WHY I ROOT FOR THE CAROLINA PANTHERS

I love my life. And I don't just mean life in general, but my life in particular. I love my name, the particulars of my body, my voice, I love the fact that I'm a man, my taste in music, my hometown, my local football team, pretty much everything that makes me distinctly who I am. I would not want to trade my face with anyone, even someone better looking than me. I love my consciousness, and my body's particular physical manifestation in reality.

All of these distinguishing characteristics are morally neutral. It is no more ethical to be male or female, to root for the Panthers or the Redskins, to have green eyes or brown eyes, to be from Greenville, SC or somewhere else. One may ask: On what basis can one value his particular distinguishing characteristics more highly than any other possible combination? There are no absolute standards of judgment in this morally optional realm. My simple answer: Self-love is a prime mover.

I don't need a reason to highly value the distinguishing characteristics that make me an individual. To value life is to value the particular manifestation of one's life in the world. One exists as a unity of mind and body, and one's body exists in a particular form. It is appropriate to highly value your distinguishing physical characteristics, for no other reason than that is who you are.

The experience of sexuality is an expression of this fundamental form of self-love. I love the fact that I am a man, and I would never in a million years want to be a woman. This is not because I think that men are morally superior to women. I love being a man because that is what I am. Man-ness is a central characteristic of my physical existence qua living being. My experience of masculinity is intimately tied up with my experience of living in reality. It is rational and appropriate for me to highly value the physical reality of my gender.

[sexuality and the experience of masculinity or femininity as an expression of self-love is a closely related issue, one which I will discuss at length in a future essay.]

I contend that one may choose to highly value other distinguishing aspects of his existence qua rational animal that are non-volitional, such as his birthplace. I love the fact that I am from Greenville, SC, and I would not want to be from anywhere else. I pull for southern sports teams, allow my southern drawl to manifest itself in my speech, and identify myself as a "redneck" or "southern gentleman" as a form of introduction. This does not mean that I withhold judgment on negative aspects of southern culture, I simply focus on the positive. The southern gentleman is educated, kind, polite, romantic, distinguished, witty, and intelligent. The redneck is hard-working, spontaneous, excitable, tough, and brutally violent when he needs to be. I take pride in identifying these positive aspects of my personality, and unifying them under a moniker that represents my place of birth.
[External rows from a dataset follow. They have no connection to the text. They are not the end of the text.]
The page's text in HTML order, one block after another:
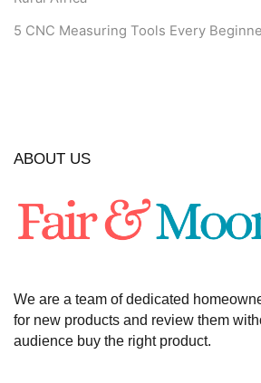
5 CNC Measuring Tools Every
ABOUT US
We are a team of dedicated
for new products and review them
audience buy the right product.
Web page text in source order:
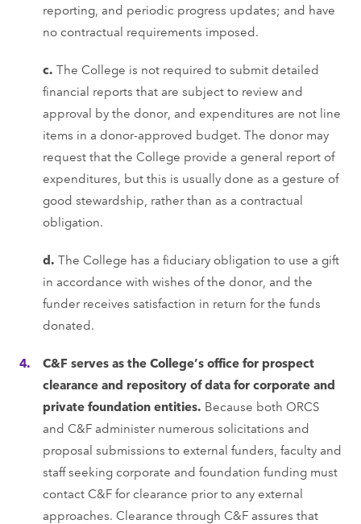
reporting, and periodic progress updates; and have
no contractual requirements imposed.
c. The College is not required to submit detailed
financial reports that are subject to review and
approval by the donor, and expenditures are not line
items in a donor-approved budget. The donor may
request that the College provide a general report of
expenditures, but this is usually done as a gesture of
good stewardship, rather than as a contractual
obligation.
d. The College has a fiduciary obligation to use a gift
in accordance with wishes of the donor, and the
funder receives satisfaction in return for the funds
donated.
C&F serves as the College’s office for prospect
clearance and repository of data for corporate and
private foundation entities. Because both ORCS
and C&F administer numerous solicitations and
proposal submissions to external funders, faculty and
staff seeking corporate and foundation funding must
contact C&F for clearance prior to any external
approaches. Clearance through C&F assures that

[individualizing oneself though the unification of personality traits into easily perceptible "types" (like redneck) is one method of self-identification and expression. This, too, deserves its own essay at some point in the future.]

I get great pleasure out of rooting for the Carolina Panthers, and I will be a fan for the rest of my life. Anyone who has seen me hoot and hollar at the television on a Monday Night during the fall months can attest to my passion for the sport. I chose the Panthers because they are the closest NFL team to Greenville, SC (thought one could chose a favorite team for a myriad of other reasons). The point is that, though my choice of team is morally optional, I highly value the choice that I have made, and I need no other moral justification beyond my love of self.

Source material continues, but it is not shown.